Find remainder when $ 2x^{4}+5 $ is divided by $ x-4 $.
Answer
The synthetic division table is:
$$ \begin{array}{c|rrrrr}4&2&0&0&0&5\\& & 8& 32& 128& \color{black}{512} \\ \hline &\color{blue}{2}&\color{blue}{8}&\color{blue}{32}&\color{blue}{128}&\color{orangered}{517} \end{array} $$The remainder when $ 2x^{4}+5 $ is divided by $ x-4 $ is $ \, \color{red}{ 517 } $.
Explanation
We can find remainder using synthetic division method.
Step 1 : Write down the coefficients of the dividend into division table.
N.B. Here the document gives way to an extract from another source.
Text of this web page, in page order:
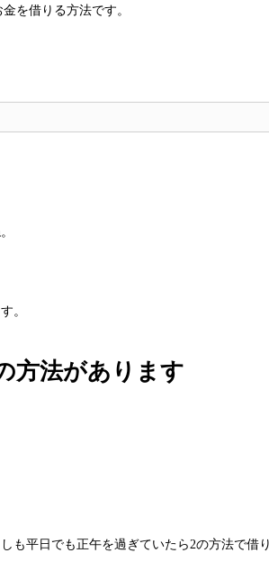
を借りる方法です。
。
方法があります
も平日でも正午を過ぎていたら2の方法で借

Put the zero from $ x -4 = 0 $ ( $ x = \color{blue}{ 4 } $ ) at the left.
$$ \begin{array}{c|rrrrr}\color{blue}{4}&2&0&0&0&5\\& & & & & \\ \hline &&&&& \end{array} $$Step 1 : Bring down the leading coefficient to the bottom row.
$$ \begin{array}{c|rrrrr}4&\color{orangered}{ 2 }&0&0&0&5\\& & & & & \\ \hline &\color{orangered}{2}&&&& \end{array} $$Step 2 : Multiply by the number on the left, and carry the result into the next column: $ \color{blue}{ 4 } \cdot \color{blue}{ 2 } = \color{blue}{ 8 } $.
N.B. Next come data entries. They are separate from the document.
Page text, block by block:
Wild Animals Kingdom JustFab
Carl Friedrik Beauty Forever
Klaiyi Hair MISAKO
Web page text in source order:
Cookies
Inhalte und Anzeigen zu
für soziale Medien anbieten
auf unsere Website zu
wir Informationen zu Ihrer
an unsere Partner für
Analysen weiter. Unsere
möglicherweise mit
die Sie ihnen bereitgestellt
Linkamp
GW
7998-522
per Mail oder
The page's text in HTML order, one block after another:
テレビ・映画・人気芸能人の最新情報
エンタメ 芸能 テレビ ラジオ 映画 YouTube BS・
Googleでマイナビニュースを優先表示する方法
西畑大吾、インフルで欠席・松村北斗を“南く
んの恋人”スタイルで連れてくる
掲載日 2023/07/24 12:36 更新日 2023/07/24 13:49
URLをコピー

$$ \begin{array}{c|rrrrr}\color{blue}{4}&2&0&0&0&5\\& & \color{blue}{8} & & & \\ \hline &\color{blue}{2}&&&& \end{array} $$Step 3 : Add down last column: $ \color{orangered}{ 0 } + \color{orangered}{ 8 } = \color{orangered}{ 8 } $
$$ \begin{array}{c|rrrrr}4&2&\color{orangered}{ 0 }&0&0&5\\& & \color{orangered}{8} & & & \\ \hline &2&\color{orangered}{8}&&& \end{array} $$Step 4 : Multiply by the number on the left, and carry the result into the next column: $ \color{blue}{ 4 } \cdot \color{blue}{ 8 } = \color{blue}{ 32 } $.
$$ \begin{array}{c|rrrrr}\color{blue}{4}&2&0&0&0&5\\& & 8& \color{blue}{32} & & \\ \hline &2&\color{blue}{8}&&& \end{array} $$Step 5 : Add down last column: $ \color{orangered}{ 0 } + \color{orangered}{ 32 } = \color{orangered}{ 32 } $
$$ \begin{array}{c|rrrrr}4&2&0&\color{orangered}{ 0 }&0&5\\& & 8& \color{orangered}{32} & & \\ \hline &2&8&\color{orangered}{32}&& \end{array} $$Step 6 : Multiply by the number on the left, and carry the result into the next column: $ \color{blue}{ 4 } \cdot \color{blue}{ 32 } = \color{blue}{ 128 } $.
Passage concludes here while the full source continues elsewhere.